The records that follow should be retyped word for word.

Entries taken from a collection:
● ● ●
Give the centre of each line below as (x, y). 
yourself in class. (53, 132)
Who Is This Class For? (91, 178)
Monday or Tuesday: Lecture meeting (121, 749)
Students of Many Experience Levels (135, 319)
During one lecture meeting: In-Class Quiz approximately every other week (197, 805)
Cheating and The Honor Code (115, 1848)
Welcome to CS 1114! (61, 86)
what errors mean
● ● ●
● **Your solution**
Give the centre of each line below as (x, y). 
yourself in class. (53, 132)
Who Is This Class For? (91, 178)
Monday or Tuesday: Lecture meeting (121, 749)
Students of Many Experience Levels (135, 319)
During one lecture meeting: In-Class Quiz approximately every other week (197, 805)
Cheating and The Honor Code (115, 1848)
Welcome to CS 1114! (61, 86)
what errors mean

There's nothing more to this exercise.